All these tribes, of course, varied very much in personal appearance, though not in disposition. The vanished Beothiks of Newfoundland are described as having been a good-looking tall people, with large black eyes and a skin so light, when washed free from dirt or paint, that the Portuguese compared them to gipsies; and the writer of Fabian's Chronicle, who saw two of them (brought back by Cabot) at Henry VII's Court, in 1499, took them for Englishmen when they were dressed in English clothes. It was these people—subsequently killed out by the British settlers on Newfoundland—who originated the term "Red Indians", or, in French, Peaux Rouges, because their skins, like those of so many other Amerindians, were painted with red ochre.
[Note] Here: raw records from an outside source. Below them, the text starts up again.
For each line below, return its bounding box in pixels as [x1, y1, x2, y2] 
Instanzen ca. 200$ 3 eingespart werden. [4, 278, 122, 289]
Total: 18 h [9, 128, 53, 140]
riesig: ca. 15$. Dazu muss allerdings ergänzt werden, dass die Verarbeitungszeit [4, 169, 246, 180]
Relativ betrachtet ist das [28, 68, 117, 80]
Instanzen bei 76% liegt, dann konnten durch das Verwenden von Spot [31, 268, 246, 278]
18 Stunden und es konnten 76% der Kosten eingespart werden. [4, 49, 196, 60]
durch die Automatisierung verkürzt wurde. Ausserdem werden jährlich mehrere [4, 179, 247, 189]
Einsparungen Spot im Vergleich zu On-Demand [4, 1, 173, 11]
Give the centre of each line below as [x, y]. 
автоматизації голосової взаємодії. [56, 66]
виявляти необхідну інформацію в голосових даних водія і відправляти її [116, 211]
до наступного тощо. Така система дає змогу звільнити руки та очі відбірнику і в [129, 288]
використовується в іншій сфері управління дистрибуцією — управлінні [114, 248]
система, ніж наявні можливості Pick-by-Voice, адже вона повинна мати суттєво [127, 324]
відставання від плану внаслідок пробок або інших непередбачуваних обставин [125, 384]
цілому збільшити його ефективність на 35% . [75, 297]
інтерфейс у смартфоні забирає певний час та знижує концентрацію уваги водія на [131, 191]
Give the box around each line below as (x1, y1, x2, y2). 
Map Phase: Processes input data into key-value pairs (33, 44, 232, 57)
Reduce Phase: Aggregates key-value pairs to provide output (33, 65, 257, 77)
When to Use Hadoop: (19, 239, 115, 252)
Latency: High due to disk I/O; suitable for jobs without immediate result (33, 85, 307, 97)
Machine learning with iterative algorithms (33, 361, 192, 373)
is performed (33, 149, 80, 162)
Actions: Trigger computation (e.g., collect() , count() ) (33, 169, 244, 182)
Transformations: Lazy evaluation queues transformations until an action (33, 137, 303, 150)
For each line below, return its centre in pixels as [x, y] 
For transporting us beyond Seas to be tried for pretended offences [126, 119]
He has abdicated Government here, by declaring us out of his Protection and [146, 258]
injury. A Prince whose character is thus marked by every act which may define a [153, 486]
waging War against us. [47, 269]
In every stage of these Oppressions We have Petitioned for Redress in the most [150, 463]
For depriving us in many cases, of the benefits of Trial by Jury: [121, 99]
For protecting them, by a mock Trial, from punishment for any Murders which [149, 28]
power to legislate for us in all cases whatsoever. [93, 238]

Many of the British Columbian peoples made themselves artificially ugly by flattening the sides of the head. To press the skull whilst it was soft, they squeezed the heads of their children between boards; others, such as the warlike tribes of the upper Missouri, had a passion for submitting themselves to mutilation by the medicine man of the clan, in order to please the sun god. Such would submit to large strips being cut from the flesh of their shoulders, arms, or legs, or having their cheeks slashed. The result, of course, was to leave their limbs and features horribly scarred when they healed up. In some tribes, however, a young man could not obtain—or retain—a wife unless he had shown his bravery by submitting to this mutilation. Women often cut off one or more joints of their fingers to show their grief for the death of children.

In some tribes, especially of the far north-west and of the Rocky Mountains, the personal habits of men and women, or of the women only, were so filthy, and their dislike to bathing so pronounced, that they became objects of loathing to white men; in other tribes personal cleanliness was highly esteemed, especially on the seacoast of British Columbia or along the banks of the great rivers. Usually the men were better looking and better developed than the women—for one reason, because they were better fed.